Naples earthquake recovery suffers 'aftershocks'

The letters carved above the doorway say the 50-year-old yellow brick building high on a hill in the old quarter of Naples is the Serra Elementary School.

But the laundry hanging to dry, the radio blaring out of the windows, and the wooden chairs and desks stacked at the entrance tell a different story. The classrooms in this old school building are all that 32 families, left homeless by last November's earthquake, can call home.

Although Naples did not bear the brunt of the seismic explosion that claimed 3,000 lives last Nov. 23, more than 4,000 buildings were damaged and 15,000 people turned out into the streets. Now, 10 months later, officials say housing is still the most urgent problem facing the city.

However, gang warfare, which broke out between various mafia-like families vying for control of the area, has police equally worried. And Italy's politicians now fear the situation is ripe for a new burst of terrorist activity.

On a recent visit to the region struck by the earthquake, Prime Minister Giovanni Spadolini appeared generally optimistic about the reconstruction effort in the region. "But Naples worries me," he said.

What began as emergency relief measures immediately following the earthquake seems to have become a semipermanent arrangement as more and moe victims from the countryside pour into Naples seeking help. As soon as one of the 3,000 families living in school buildings is assigned new quarters in the prefabricated villages now dotting the city, a new family takes over the vacated classroom.

They move in -- sometimes 17 to a classroom -- with their cots, gas cookers, and whatever meager furniture they manage to salvage. A few even have refrigerators and television sets. Sheets are hung over the windows for privacy , family pictures go up on the walls, and the teacher's desk is turned into a dining table. About a quarter of Naples' schools are presently occupied like this.

More than 500 people are crammed aboard two old ships in the middle of the city's busy harbor. Another 2,500 families are sheltered in trailers on the edge of the city. Still others stay in apartments in damaged buildings even though they have been condemned as too dangerous to inhabit. Busy officials have not begun to tackle this last problem despite the nagging fear that the buildings to withstand another earthquake, should one occur.

The headquarters of Giuseppe Zamberletti, special commissioner for earthquake relief, in Naple's main piazza is the site of daily demonstrations. Lately, these demonstrations have been dominated by women and childenm demanding the government to speed up reconstruction and to clear the classrooms so their children can return to school.

Last December the United States Congress allocated $50 million for the construction of 12 new schools in the regions devastated by the earthquake. The blueprints for these American superschools are still on the drawingboards of the two American architectural firms commissioned to design them. Even if the schools are completed by next September, they will be located in the regions of Potenza, Salerno, and Avellino. None are planned for Naples.
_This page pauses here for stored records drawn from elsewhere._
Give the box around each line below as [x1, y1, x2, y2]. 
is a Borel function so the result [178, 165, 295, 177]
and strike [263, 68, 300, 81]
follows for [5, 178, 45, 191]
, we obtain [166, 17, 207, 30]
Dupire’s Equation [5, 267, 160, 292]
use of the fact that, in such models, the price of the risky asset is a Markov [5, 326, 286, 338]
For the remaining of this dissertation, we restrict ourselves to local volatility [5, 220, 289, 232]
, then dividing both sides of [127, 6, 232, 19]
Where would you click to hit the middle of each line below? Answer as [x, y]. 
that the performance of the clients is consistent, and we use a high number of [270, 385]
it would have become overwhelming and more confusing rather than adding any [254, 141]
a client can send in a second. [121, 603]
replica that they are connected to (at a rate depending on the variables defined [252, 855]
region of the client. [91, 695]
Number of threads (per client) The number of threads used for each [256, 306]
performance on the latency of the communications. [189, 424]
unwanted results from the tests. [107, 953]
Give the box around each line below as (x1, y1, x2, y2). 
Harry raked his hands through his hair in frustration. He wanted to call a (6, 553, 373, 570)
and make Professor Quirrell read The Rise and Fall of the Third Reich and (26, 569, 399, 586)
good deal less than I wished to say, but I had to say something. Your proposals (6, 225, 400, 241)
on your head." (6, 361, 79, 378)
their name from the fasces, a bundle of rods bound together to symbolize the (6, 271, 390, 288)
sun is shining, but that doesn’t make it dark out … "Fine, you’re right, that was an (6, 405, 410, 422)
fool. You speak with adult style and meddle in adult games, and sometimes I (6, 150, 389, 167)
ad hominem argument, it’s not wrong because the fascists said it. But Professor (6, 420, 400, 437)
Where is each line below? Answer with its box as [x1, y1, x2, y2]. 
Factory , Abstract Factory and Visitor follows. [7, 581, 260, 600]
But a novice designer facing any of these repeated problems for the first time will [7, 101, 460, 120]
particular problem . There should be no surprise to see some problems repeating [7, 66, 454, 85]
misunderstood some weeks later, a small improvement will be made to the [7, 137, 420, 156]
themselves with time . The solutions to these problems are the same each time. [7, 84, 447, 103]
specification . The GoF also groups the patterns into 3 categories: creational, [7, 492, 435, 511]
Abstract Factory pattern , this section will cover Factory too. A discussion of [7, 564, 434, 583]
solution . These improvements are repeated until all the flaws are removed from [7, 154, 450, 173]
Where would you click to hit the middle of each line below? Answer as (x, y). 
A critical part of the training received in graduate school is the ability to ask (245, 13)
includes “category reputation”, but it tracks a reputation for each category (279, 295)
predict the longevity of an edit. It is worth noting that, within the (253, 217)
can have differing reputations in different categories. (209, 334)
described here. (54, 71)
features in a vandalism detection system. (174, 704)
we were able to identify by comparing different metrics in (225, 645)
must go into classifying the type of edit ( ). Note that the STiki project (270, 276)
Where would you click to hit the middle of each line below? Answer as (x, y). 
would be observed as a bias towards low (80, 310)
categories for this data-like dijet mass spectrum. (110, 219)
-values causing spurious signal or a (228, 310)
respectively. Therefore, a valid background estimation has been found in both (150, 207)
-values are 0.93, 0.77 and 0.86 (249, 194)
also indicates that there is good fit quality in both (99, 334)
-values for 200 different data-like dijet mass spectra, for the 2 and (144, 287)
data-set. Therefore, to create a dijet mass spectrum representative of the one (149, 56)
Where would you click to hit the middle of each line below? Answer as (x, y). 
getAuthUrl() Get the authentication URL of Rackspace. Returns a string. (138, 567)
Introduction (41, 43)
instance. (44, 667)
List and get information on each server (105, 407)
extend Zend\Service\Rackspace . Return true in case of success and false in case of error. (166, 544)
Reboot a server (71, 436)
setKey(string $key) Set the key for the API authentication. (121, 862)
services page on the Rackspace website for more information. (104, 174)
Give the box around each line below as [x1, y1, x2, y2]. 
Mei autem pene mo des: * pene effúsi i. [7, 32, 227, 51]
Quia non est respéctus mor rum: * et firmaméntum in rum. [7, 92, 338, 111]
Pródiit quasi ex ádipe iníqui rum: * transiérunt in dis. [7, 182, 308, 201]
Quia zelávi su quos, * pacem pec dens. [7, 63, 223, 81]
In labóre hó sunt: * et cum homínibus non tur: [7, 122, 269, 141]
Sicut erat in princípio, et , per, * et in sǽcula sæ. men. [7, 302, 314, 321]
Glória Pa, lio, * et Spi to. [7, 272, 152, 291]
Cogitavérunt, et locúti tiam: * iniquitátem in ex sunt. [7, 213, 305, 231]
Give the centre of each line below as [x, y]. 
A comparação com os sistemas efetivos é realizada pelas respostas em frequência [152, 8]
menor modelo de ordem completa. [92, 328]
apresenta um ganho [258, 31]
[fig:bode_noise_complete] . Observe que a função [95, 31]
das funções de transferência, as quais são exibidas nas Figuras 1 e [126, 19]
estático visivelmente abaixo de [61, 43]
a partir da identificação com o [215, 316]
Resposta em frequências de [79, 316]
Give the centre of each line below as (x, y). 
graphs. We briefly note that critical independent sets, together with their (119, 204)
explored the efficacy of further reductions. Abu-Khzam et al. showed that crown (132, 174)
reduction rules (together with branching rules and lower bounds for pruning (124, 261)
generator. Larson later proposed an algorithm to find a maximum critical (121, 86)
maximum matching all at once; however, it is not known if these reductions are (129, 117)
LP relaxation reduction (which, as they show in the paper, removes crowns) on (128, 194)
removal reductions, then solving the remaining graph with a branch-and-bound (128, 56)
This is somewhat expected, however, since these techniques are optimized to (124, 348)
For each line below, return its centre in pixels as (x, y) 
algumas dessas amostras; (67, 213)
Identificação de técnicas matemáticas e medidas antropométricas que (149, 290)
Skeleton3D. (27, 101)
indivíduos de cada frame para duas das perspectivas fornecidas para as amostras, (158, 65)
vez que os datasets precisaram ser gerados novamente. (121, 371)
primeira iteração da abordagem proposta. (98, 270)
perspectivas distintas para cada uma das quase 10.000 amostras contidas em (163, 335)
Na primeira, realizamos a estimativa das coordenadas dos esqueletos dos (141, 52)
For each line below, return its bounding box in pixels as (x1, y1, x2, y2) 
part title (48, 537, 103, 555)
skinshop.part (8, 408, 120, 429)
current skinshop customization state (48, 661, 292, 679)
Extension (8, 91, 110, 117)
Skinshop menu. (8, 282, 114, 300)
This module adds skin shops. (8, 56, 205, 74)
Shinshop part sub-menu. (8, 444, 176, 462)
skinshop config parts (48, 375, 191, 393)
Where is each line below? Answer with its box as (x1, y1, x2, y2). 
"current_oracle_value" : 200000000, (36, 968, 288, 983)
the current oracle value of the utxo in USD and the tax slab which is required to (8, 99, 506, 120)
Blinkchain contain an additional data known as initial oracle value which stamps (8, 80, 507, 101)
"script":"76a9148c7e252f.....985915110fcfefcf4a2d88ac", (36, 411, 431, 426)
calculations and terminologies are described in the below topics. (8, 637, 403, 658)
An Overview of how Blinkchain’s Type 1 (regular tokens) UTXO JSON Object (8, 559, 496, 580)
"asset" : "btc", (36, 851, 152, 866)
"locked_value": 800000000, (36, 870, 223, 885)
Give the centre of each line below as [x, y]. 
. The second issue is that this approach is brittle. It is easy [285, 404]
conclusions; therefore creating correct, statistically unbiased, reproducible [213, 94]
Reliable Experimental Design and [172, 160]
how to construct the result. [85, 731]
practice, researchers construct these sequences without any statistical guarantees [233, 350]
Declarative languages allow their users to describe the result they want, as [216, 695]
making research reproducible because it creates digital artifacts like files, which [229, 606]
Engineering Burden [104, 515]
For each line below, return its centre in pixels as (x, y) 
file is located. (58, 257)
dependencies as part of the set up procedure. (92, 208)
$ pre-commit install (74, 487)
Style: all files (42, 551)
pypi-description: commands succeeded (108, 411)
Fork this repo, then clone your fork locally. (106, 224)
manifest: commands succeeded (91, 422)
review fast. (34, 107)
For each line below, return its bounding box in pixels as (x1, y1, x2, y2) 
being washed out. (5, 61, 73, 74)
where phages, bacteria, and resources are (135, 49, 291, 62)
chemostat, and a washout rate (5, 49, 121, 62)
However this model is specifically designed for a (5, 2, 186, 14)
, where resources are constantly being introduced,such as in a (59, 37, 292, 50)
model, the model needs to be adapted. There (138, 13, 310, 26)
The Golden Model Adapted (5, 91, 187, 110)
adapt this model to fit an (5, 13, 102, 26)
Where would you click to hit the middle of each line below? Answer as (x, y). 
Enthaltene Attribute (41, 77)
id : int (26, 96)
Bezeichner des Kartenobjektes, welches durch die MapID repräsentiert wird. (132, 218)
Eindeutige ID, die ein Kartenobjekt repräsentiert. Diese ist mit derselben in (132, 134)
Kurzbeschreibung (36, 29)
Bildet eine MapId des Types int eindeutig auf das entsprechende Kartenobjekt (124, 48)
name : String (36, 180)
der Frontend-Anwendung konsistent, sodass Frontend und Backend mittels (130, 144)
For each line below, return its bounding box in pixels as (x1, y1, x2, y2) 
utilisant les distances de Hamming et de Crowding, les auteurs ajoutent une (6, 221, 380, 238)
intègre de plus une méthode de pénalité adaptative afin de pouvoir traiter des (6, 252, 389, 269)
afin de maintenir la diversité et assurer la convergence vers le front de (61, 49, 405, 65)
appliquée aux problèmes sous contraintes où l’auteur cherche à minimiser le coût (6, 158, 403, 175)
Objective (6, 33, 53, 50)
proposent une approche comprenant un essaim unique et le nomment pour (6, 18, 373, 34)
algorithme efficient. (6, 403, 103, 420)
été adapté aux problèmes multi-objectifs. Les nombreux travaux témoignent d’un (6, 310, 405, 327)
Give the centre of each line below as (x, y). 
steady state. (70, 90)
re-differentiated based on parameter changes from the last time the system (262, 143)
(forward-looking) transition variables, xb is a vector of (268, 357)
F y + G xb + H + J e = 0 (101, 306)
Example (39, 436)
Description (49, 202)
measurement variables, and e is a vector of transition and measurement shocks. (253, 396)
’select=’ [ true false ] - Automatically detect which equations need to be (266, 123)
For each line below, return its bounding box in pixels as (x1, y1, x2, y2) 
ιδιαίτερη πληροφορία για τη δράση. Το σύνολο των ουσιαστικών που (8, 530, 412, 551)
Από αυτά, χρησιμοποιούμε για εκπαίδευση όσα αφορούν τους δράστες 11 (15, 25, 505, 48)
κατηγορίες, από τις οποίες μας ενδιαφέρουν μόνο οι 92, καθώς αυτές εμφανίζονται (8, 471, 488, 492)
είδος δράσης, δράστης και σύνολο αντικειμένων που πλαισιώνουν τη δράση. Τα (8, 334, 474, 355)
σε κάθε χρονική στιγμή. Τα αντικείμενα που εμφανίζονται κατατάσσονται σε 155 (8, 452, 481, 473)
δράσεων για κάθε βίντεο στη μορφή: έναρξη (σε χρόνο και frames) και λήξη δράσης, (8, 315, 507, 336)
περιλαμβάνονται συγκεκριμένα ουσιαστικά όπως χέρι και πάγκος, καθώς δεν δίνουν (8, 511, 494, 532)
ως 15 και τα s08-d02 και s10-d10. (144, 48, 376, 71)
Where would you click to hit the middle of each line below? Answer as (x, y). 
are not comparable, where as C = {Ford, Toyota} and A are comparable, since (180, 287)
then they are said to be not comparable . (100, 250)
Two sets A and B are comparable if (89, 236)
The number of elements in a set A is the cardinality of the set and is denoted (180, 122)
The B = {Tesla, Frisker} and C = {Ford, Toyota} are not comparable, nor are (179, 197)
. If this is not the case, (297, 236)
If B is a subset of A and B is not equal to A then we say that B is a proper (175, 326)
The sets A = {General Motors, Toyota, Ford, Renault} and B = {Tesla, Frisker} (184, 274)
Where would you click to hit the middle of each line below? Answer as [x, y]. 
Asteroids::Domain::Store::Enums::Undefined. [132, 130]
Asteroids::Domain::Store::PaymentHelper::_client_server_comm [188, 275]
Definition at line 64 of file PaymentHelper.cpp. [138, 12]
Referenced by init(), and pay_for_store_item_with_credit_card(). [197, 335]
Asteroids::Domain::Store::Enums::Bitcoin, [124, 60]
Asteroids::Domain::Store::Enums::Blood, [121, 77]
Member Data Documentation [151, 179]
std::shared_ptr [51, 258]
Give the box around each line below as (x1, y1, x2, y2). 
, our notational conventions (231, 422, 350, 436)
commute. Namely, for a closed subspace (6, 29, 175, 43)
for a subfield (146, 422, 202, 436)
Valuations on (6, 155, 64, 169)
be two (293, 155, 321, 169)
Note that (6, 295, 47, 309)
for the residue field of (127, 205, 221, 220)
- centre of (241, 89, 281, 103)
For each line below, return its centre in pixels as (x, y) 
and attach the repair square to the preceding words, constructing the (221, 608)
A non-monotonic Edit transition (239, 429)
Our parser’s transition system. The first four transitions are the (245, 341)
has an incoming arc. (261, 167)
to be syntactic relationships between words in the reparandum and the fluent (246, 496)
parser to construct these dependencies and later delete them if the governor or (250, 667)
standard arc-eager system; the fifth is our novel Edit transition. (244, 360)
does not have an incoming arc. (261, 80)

Aside from its desire to showcase American know-how and to erect lasting and highly visible symbols of American friendship, sources say the US decided to donate the relief money specifically for the construction of schools in order to avoid dealing with the local housing construction racket.

It turned out to be a wise decision. The reconstruction effort has from the start been plagued by corruption and violence. More than one local politician in the earthquake area is suspected of milking relief funds intended for earthquake victims. State prosecutors are even investigating a priest for fraud: The Rev. Armando Venezia of Sant'Angelo dei Lombardi is suspected of pocketing more than $100,000 he raised from Americans of Italian extraction during a trip to the US after the earthquake.

In the disruption following the earthquake, organized crime figure dug in their heels as quickly as relief officials. They started by peddling earthquake-victim certificates and black market coffins, and then moved into the protection racket. According to Prof. Pino Ariacchi, a sociologist at the Universtiy of Calabria, the earthquake enabled the mafia-like "Camorra" clans (whose name in Italian means "graft") to get a grip on Naples in less than a year. It took the Sicilian and Calabrese mobs 20 years to achieve such control in their locales.

Building materials are stolen even before they are unloaded onto the docks, an official in Mr. Zamberletti's office said. Protection money is virtually obligatory for contractors. Those who refused to pay have found their guards shot, or were forced to close down. Naples' communist mayor, Maurizio Valenzi, asked Prime Minister Spadolini, a member of the Republican Party, to send in the Army to help protect the new construction sites, but Spadolini denied his request.

Meanwhile, the stakes are going higher. The government has just increased its contribution to Naples' program for constructing 20,000 new houses to $2 billion. Naples' six largest Camorra families, along with other criminal elements, are competing for a share.

A gang war reminiscent of Chicago in the 1930s has erupted, causing 161 deaths so far this year. But it may also have given police a break.